In fact, many people, including governments and the media, have recognized that simply banning or refuting information often backfires, and that a better strategy is to use information to defeat information: deliberately creating topics to distract people, using a large amount of other information to flood people's brains, impairing their critical thinking abilities. Harari himself also writes in the book:
In the past, censorship worked by blocking the flow of information. In the twenty-first century censorship works by flooding people with irrelevant information. We just don't know what to pay attention to, and often spend our time investigating and debating side issues. In ancient times having power meant having access to data. Today having power means knowing what to ignore.
So the challenge in modern society is not the lack of freedom of information, but too much free information.
In response, Dataism's solution seems to be simple and crude—leaving everything to models and algorithms, as they can handle large amounts of data more effectively than humans. This also addresses our second question: it is not humans who should decide the freedom of information, but sophisticated models and algorithms.
Yet, data scientists, statisticians, computer scientists and mathematicians all acknowledge a fundamental truth: "All models are wrong, but some are useful". Given that "all models are wrong", it is absurd and ridiculous to idolize them like Dataism. Historical data cannot reflect the future, and all models, essentially summaries of past data, are constrained by the turkey problem. That's why Wall Street's quantitative hedge funds never bet everything on single mathematical model——the last fund to attempt this was called LTCM.
Lindy Effect
So, how should we view the ever-growing information on the internet and the rapidly developing artificial intelligence models recently? Harari suggests in his book that, like the free market economy, data also has an "invisible hand." Regrettably, he does not elaborate further on this. I believe that, just as the "invisible hand" in economics is bottom-up, the "invisible hand" of data should also be so, rather than following a top-down grand model or algorithm controlled by government bureaucrats or a few large tech corporations.
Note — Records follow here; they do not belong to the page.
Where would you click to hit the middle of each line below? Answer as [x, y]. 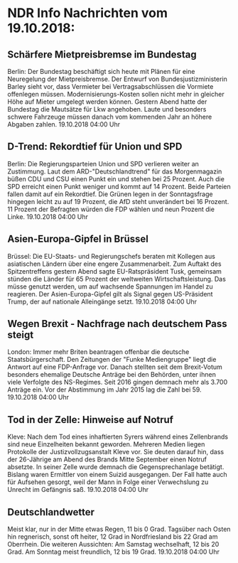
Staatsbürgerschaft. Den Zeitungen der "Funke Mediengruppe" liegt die [112, 360]
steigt [21, 335]
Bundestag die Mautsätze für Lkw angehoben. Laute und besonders [107, 109]
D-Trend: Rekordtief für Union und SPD [95, 147]
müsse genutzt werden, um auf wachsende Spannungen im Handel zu [110, 286]
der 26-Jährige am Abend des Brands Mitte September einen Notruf [107, 459]
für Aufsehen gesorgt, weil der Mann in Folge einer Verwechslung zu [108, 482]
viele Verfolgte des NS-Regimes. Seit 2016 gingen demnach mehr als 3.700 [118, 382]
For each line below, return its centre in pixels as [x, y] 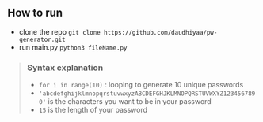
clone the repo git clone [59, 31]
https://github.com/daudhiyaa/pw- [160, 32]
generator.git [42, 39]
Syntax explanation [65, 68]
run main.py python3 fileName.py [73, 47]
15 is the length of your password [93, 110]
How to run [35, 13]
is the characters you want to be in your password [130, 102]
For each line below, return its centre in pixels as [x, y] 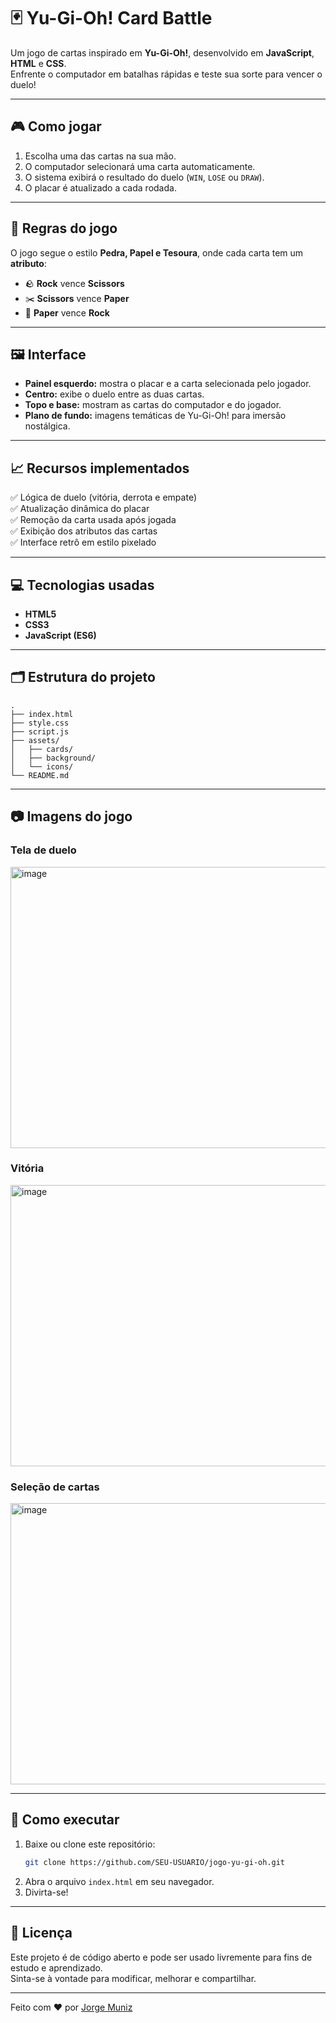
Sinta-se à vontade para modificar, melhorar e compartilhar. [133, 1978]
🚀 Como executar [65, 1820]
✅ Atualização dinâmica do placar [80, 509]
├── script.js [40, 731]
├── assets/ [35, 740]
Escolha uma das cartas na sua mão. [100, 156]
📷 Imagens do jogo [71, 816]
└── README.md [40, 775]
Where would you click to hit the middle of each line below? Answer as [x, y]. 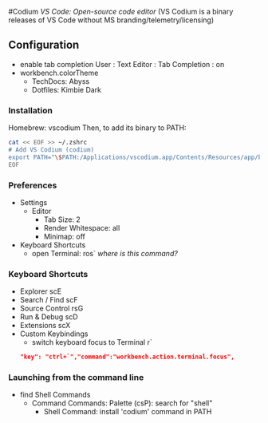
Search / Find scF [49, 300]
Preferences [33, 185]
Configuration [44, 45]
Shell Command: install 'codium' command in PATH [128, 412]
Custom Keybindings [54, 334]
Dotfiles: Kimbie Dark [67, 89]
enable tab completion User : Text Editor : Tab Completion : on [122, 64]
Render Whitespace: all [82, 227]
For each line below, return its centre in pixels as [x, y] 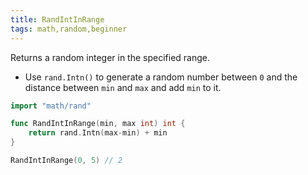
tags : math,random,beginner [69, 29]
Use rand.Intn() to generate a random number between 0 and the [161, 77]
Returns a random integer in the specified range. [110, 57]
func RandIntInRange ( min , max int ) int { [98, 124]
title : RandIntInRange [57, 19]
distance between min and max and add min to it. [123, 87]
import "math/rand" [51, 106]
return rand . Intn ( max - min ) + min [98, 133]
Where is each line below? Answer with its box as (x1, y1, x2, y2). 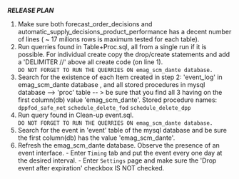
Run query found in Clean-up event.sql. (17, 111, 134, 119)
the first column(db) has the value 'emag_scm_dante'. (17, 133, 176, 142)
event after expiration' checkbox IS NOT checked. (17, 164, 165, 172)
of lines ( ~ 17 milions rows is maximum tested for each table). (17, 35, 200, 44)
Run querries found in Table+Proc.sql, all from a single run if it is (17, 43, 207, 51)
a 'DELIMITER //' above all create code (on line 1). (17, 58, 163, 66)
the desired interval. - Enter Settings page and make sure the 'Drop (17, 156, 217, 165)
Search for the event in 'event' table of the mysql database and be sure (17, 126, 227, 134)
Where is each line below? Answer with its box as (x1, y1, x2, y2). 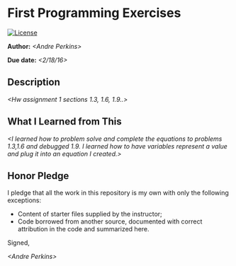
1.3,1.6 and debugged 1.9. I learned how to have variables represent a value (7, 141, 228, 150)
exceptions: (7, 196, 41, 204)
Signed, (7, 238, 30, 247)
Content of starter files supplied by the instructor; (17, 210, 163, 219)
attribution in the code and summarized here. (17, 225, 150, 233)
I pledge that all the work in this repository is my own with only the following (7, 189, 229, 197)
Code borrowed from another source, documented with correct (17, 217, 203, 226)
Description (7, 76, 60, 88)
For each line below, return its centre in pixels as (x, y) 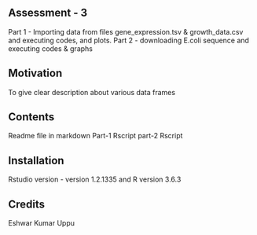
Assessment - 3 (48, 13)
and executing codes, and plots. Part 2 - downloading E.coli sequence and (129, 40)
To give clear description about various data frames (92, 92)
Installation (36, 160)
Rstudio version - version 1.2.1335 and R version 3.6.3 (95, 179)
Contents (31, 117)
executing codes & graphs (50, 48)
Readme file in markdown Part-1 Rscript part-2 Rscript (95, 136)
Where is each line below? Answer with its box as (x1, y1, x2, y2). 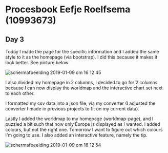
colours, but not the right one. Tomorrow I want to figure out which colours (5, 127, 163, 132)
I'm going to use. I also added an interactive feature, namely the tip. (5, 132, 148, 138)
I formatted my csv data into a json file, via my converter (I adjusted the (5, 100, 156, 106)
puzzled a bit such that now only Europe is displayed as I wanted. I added (5, 121, 160, 127)
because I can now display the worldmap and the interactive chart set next (5, 85, 163, 91)
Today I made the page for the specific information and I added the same (5, 49, 160, 54)
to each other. (5, 90, 35, 96)
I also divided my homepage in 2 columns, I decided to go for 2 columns (5, 80, 158, 85)
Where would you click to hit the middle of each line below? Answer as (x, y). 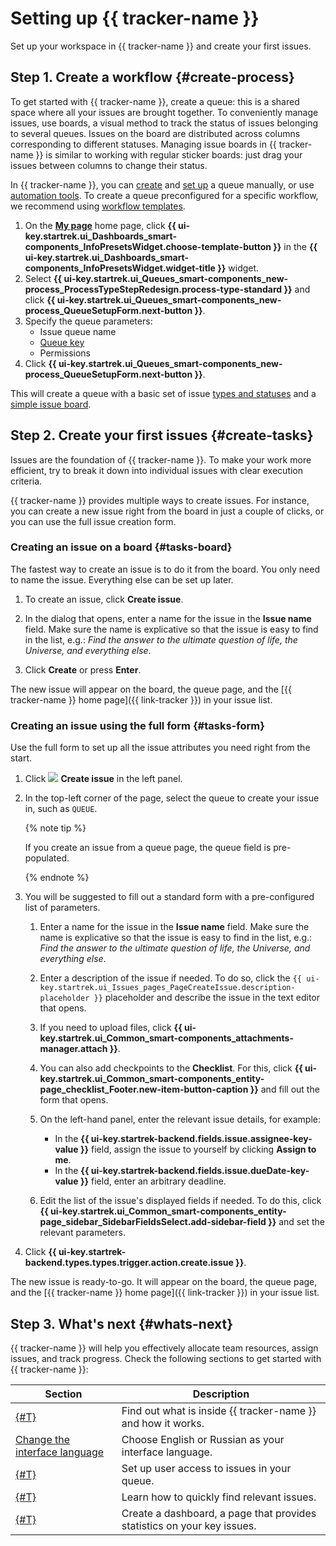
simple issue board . (51, 404)
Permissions (65, 353)
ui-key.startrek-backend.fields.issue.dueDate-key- (200, 1171)
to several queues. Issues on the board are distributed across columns (155, 133)
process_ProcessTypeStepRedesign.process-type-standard (153, 289)
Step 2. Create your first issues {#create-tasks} (162, 435)
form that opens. (74, 1100)
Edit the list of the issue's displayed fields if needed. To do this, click (180, 1201)
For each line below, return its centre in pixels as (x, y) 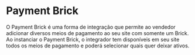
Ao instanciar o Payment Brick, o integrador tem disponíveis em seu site (93, 39)
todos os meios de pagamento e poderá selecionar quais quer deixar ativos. (98, 46)
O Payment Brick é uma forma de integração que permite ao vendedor (91, 27)
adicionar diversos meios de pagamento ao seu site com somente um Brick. (97, 33)
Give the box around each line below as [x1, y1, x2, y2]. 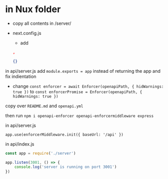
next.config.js [12, 30, 42, 36]
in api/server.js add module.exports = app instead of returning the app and [5, 68, 161, 74]
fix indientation [5, 73, 37, 79]
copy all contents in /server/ [12, 20, 72, 26]
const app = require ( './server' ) [5, 151, 76, 156]
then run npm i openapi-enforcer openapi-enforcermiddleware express [5, 112, 154, 118]
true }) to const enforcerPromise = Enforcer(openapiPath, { [12, 88, 143, 95]
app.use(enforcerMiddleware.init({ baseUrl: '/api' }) [5, 132, 124, 137]
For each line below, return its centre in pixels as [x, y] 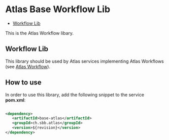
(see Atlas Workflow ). [28, 66]
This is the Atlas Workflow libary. [40, 33]
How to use [23, 83]
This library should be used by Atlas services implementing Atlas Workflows [84, 61]
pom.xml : [15, 100]
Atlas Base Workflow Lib [58, 9]
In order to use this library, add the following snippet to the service [75, 95]
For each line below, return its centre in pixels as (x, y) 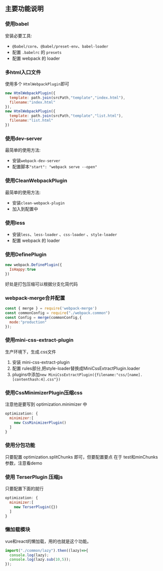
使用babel (17, 24)
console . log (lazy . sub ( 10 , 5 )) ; (40, 560)
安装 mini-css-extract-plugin (41, 362)
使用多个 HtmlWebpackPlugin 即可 (37, 84)
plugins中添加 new (29, 374)
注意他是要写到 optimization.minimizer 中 (46, 404)
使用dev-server (24, 138)
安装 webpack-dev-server (36, 160)
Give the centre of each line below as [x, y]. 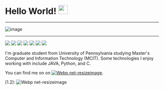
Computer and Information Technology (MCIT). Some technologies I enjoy [79, 58]
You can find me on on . [54, 73]
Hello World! [31, 11]
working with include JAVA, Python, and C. [48, 63]
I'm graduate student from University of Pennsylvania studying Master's [77, 53]
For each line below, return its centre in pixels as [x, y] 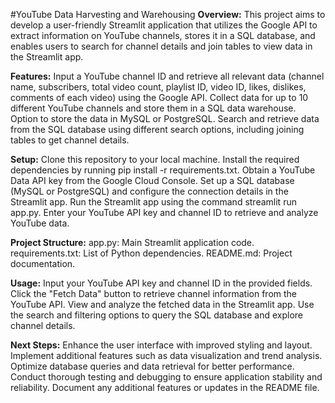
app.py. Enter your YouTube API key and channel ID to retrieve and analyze [164, 212]
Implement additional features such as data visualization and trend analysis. [166, 355]
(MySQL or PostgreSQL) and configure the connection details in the [149, 191]
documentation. [43, 263]
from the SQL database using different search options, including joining [157, 129]
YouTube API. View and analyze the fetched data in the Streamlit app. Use [162, 304]
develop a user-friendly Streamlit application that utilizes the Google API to [164, 25]
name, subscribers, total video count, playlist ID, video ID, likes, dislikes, [158, 87]
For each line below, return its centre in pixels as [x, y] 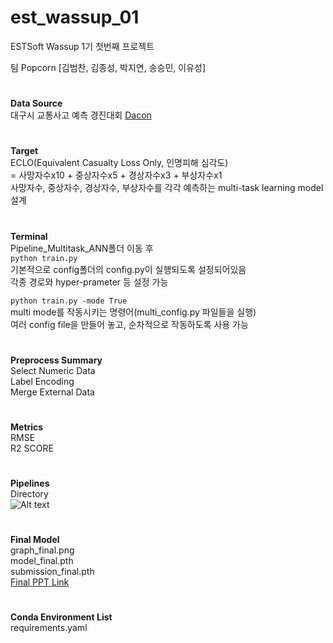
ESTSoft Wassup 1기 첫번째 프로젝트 [82, 46]
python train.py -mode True [69, 301]
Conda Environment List [61, 617]
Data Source [36, 103]
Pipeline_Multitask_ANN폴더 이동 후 [82, 248]
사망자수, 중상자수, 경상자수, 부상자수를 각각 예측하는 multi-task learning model [167, 188]
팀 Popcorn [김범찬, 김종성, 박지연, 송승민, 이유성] [108, 67]
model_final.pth [42, 561]
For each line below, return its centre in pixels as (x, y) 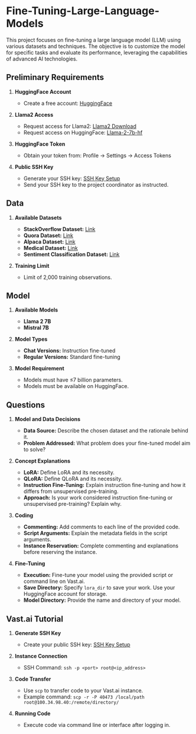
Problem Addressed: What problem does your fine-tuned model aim (107, 443)
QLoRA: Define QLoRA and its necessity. (73, 479)
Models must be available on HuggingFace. (76, 386)
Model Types (31, 339)
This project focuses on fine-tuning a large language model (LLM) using (94, 40)
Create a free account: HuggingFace (68, 103)
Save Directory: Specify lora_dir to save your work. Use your (99, 588)
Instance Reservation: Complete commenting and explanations (101, 546)
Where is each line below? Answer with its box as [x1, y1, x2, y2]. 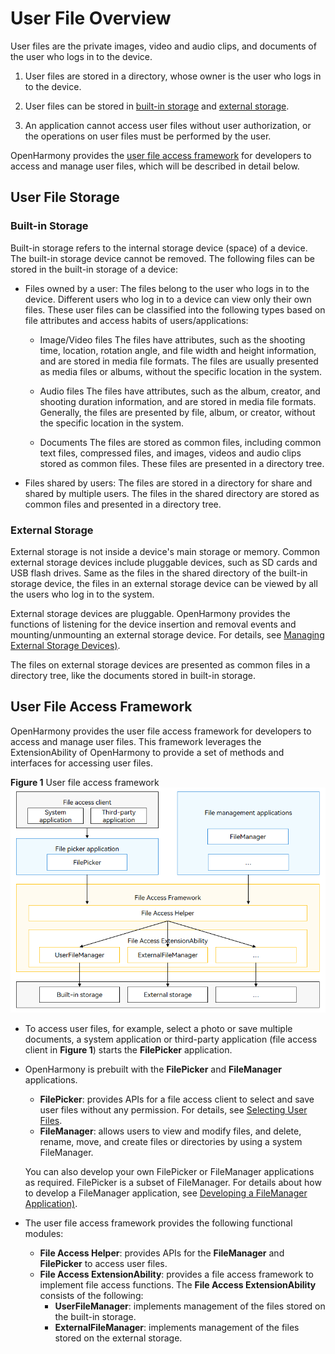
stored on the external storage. [54, 1332, 183, 1344]
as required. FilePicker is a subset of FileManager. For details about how [24, 1177, 322, 1189]
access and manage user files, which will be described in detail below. [10, 160, 300, 172]
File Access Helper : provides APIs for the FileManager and [39, 1247, 285, 1259]
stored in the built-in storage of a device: [10, 263, 178, 275]
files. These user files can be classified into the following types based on [24, 303, 326, 316]
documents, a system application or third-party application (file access [24, 1033, 318, 1046]
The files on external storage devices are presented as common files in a [10, 658, 311, 671]
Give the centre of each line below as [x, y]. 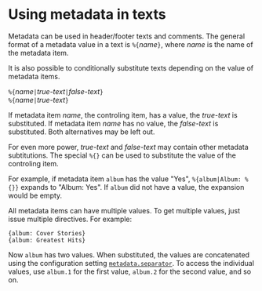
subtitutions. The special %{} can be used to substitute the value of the [122, 155]
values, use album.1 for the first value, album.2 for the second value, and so [130, 271]
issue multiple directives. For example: [70, 219]
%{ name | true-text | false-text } [56, 91]
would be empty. [35, 195]
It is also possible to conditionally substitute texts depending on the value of [131, 67]
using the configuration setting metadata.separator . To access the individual [131, 263]
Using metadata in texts [87, 15]
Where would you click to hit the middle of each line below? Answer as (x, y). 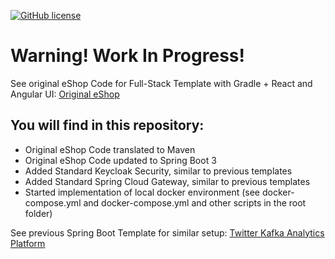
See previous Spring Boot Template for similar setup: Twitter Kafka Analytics (167, 232)
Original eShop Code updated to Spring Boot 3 (120, 160)
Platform (28, 243)
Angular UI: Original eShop (65, 94)
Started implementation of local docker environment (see (142, 192)
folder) (38, 213)
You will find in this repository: (107, 125)
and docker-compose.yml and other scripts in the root (195, 202)
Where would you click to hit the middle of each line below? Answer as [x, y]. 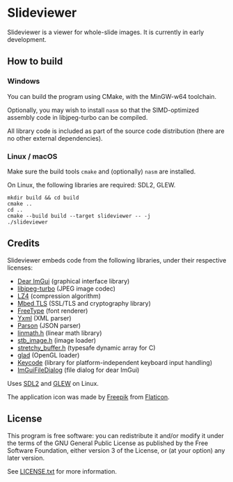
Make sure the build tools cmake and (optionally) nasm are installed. [102, 171]
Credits [24, 243]
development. [27, 39]
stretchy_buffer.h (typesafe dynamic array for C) [86, 348]
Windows [24, 81]
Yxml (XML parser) [44, 318]
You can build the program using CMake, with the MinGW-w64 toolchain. [112, 96]
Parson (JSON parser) [49, 325]

The Lindy Effect embodies this "invisible hand." All information and data flows follow the Lindy Effect: information that has withstood the test of time has a longer "expected lifespan." Books, music, and paintings that have been popular for centuries are likely to remain so in the next hundred years. When we expand this time frame, DNA——a code designed for life——also follows this invisible hand of Lindy. Contrary to common misconceptions, the Lindy Effect does not imply immortality but serves as a harsh selection mechanism. Mathematically, the Lindy Effect indicates that the lifespan of information follows a Pareto distribution——most information will be discarded, just like countless bankrupt companies in the capital market and numerous extinct species in biological evolution, with only a few being favored by time. Therefore, what we should preserve is this "invisible hand," not the data and algorithms themselves. Just as we should protect the ecosystem rather than a specific species. Misidentifying the object of protection can lead to catastrophe, allowing companies that should have failed to survive under the guise of being "too big to fail" only amplifies future systemic risks.
In conclusion
Yuval Harari's upcoming book, NEXUS: A Brief History of Information Networks from the Stone Age to AI, seems to be an extension of the last chapter on Dataism in Homo Deus: A Brief History of Tomorrow. I do not know if he will revise his previous arguments or continue to advance in the direction he has set. I have pre-ordered this book and will share my thoughts after reading it.